Southern hybridization confirmed stable integration of the target gene in the genome of nine PCR-positive D. purpurea lines. Genomic DNA and pTJK136 were digested with SacII, which recognizes a single site within the T-DNA. Therefore, digestion of genomic DNA with SacII generates a unique fragment for each integrated copy. The results indicated that all the selected plants integrated one or two T-DNAs in their genome (Fig. 4b). The size of each band differed from line to line, indicating independent transformation events and random integration. No hybridization was detected in the non-transformed plants (controls).

When this paper was in preparation, Li et al. (2014) published a protocol for Agrobacterium-mediated transformation in D. purpurea by inoculating mature leaf segments. The main differences from our protocol are the A. tumefaciens strains (GV2260 and GV3101) used for T-DNA transfer, the plant regeneration mode (direct organogenesis), and the use of kanamycin as selective agent. Additionally, the authors reported an efficiency of 0.62 kanamycin-resistant shoots regenerated per explant, which is lower than the transformation efficiency obtained in our work (6.92 lines/leaf segment). Also, the authors detected the presence of GUS and nptII genes by PCR analysis in 9 out of 27 putative transgenic lines (GUS-positive plants), whereas GUS-negative plants were not analyzed by PCR (Li et al. 2014).

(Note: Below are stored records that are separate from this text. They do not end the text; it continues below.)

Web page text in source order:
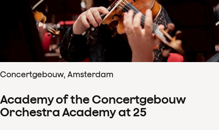
Concertgebouw, Amsterdam
Academy of the Concertgebouw
Orchestra Academy at 25
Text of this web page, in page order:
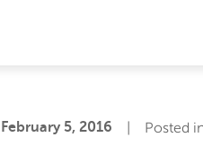
February 5, 2016 Posted
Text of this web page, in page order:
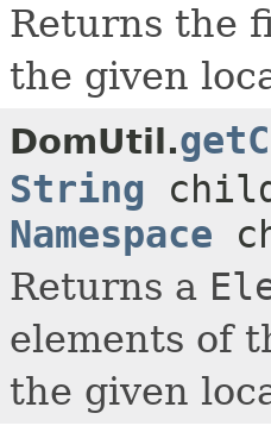
Returns the
the given
DomUtil.
String
Namespace
Returns a
elements of
the given
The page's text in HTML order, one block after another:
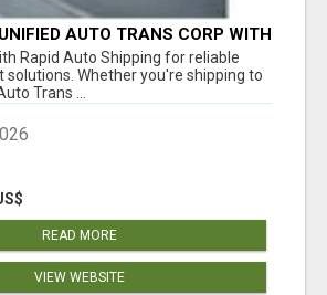
AUTO TRANS CORP WITH
TODAY
Rapid Auto Shipping for reliable
solutions. Whether you're shipping to
Trans ...
READ MORE
VIEW WEBSITE
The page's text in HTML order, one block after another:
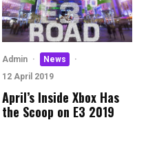
Admin · News
·
12 April 2019
April’s Inside Xbox Has
the Scoop on E3 2019
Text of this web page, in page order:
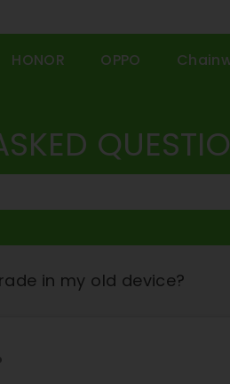
HONOR OPPO
in my old device?
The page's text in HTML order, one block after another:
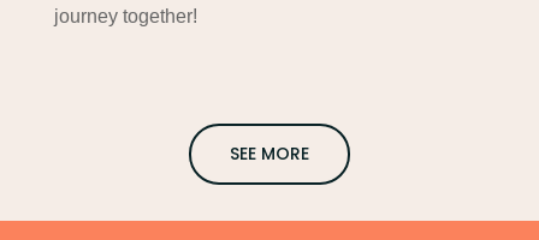
journey together!
SEE MORE

A. tumefaciens-mediated transformation has been used to engineer some medicinal plant species such as Catharanthus roseus L. (Van der Frits and Memelink 2000), Artemisia annua L. (Han et al. 2006), Humulus lupulus L. (Gatica-Arias et al. 2012), Podophyllum hexandrum Royle (syn. P. emodi Wall. ex Hook.f. & Thomas) (Rajesh et al. 2013), and Atropa belladonna L. (Song and Walworth 2013). This biological system exhibits several advantages for plant genetic transformation, since Agrobacterium efficiently integrates low copy numbers of relatively large segments of DNA with defined ends into plant chromosomes without much rearrangement (Komari et al. 2004).

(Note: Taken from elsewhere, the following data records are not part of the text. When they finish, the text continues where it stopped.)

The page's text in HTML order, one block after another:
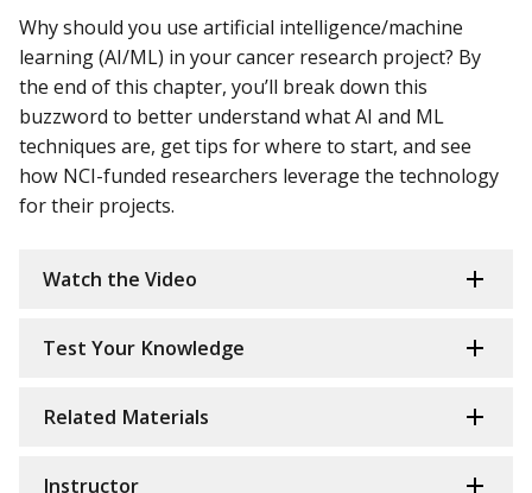
Why should you use artificial intelligence/machine
learning (AI/ML) in your cancer research project? By
the end of this chapter, you’ll break down this
buzzword to better understand what AI and ML
techniques are, get tips for where to start, and see
how NCI-funded researchers leverage the technology
for their projects.
Watch the Video
Test Your Knowledge
Related Materials
Instructor

To our knowledge, this is the most efficient report on A. tumefaciens-mediated transformation in D. purpurea. The genetic transformation method developed in our study provides an efficient tool to study metabolic engineering of cardenolide production and consequently genetic improvement of Digitalis species. New sequences related to cardenolide biosynthesis were recently described by Wu et al. (2012), which could be considered as possible targets to engineer D. purpurea plants.